» Required action: Lines containing the word "people" are to be copied from the data below.
[Dataset records]
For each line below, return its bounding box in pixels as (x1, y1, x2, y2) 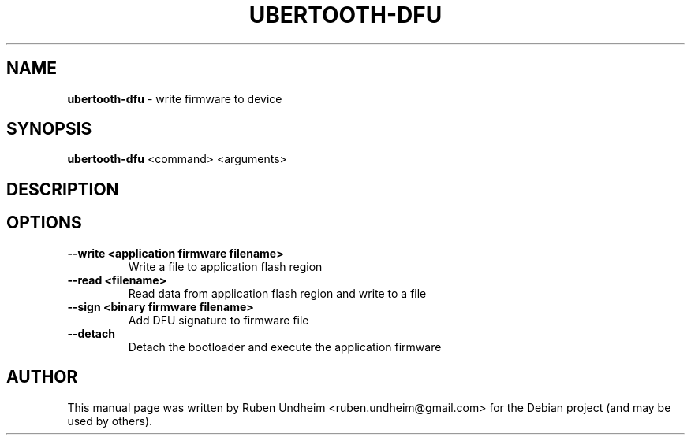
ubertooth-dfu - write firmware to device (67, 91, 282, 106)
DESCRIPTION (6, 179, 119, 199)
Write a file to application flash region (128, 259, 323, 273)
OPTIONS (6, 213, 82, 233)
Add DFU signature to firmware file (128, 313, 309, 327)
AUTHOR (6, 367, 78, 387)
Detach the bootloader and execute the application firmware (128, 339, 442, 354)
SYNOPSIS (6, 119, 92, 139)
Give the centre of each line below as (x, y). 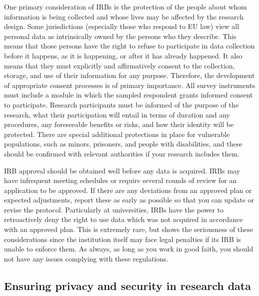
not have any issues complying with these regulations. (86, 258)
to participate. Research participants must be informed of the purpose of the (121, 104)
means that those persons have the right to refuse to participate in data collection (129, 46)
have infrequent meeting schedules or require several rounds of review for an (120, 180)
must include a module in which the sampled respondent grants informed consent (128, 95)
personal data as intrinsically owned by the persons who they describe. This (120, 36)
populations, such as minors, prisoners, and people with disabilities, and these (123, 144)
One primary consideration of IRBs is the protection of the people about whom (125, 6)
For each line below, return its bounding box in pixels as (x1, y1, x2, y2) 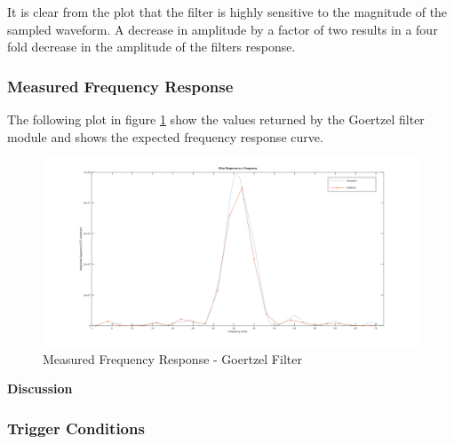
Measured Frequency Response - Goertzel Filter (43, 349, 302, 368)
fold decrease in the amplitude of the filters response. (7, 37, 296, 56)
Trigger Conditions (7, 416, 145, 439)
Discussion (7, 379, 73, 398)
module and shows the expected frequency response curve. (7, 127, 323, 146)
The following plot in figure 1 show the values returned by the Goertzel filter (7, 110, 425, 128)
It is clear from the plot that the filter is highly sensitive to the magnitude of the (7, 3, 448, 20)
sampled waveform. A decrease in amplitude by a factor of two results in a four (7, 20, 438, 38)
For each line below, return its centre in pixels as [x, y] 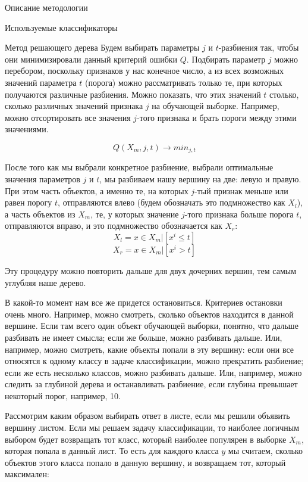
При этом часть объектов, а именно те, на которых [97, 190]
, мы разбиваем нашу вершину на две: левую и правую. [200, 178]
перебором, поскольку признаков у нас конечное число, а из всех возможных [144, 71]
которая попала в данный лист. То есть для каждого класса [112, 451]
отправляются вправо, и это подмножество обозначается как [114, 226]
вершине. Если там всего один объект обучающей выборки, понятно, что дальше [152, 326]
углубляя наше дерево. [45, 282]
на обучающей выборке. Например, [216, 106]
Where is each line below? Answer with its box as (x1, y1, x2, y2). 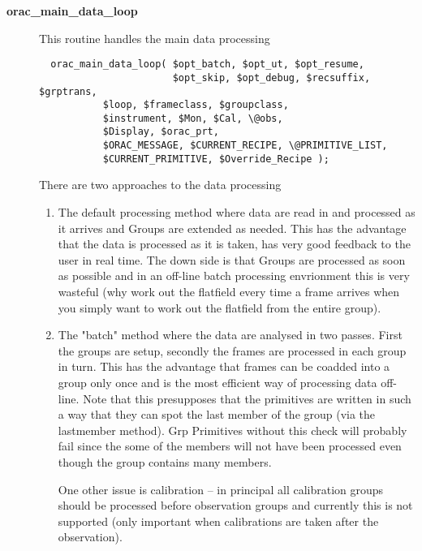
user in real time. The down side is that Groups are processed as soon (58, 251, 406, 268)
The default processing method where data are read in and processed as (58, 204, 416, 221)
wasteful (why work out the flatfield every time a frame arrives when (58, 283, 400, 299)
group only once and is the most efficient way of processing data (58, 373, 377, 390)
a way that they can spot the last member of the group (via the (58, 406, 376, 423)
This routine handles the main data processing (39, 29, 270, 46)
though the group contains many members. (58, 453, 272, 470)
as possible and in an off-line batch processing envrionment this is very (58, 267, 410, 284)
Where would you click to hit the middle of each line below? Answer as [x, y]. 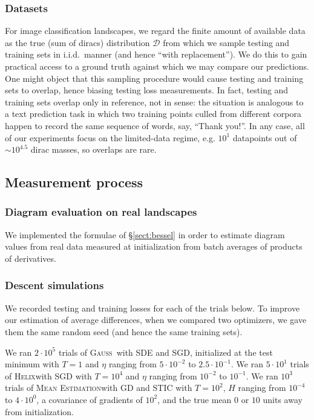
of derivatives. [31, 258]
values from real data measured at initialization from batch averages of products [154, 246]
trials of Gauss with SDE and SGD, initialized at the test [165, 352]
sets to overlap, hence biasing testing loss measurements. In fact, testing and [147, 90]
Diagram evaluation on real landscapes [101, 212]
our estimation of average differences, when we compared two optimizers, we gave [156, 320]
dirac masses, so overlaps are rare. [93, 149]
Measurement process [74, 182]
[/Dataset records]
» Result:
populations, such as minors, prisoners, and people with disabilities, and these (123, 144)
One primary consideration of IRBs is the protection of the people about whom (125, 6)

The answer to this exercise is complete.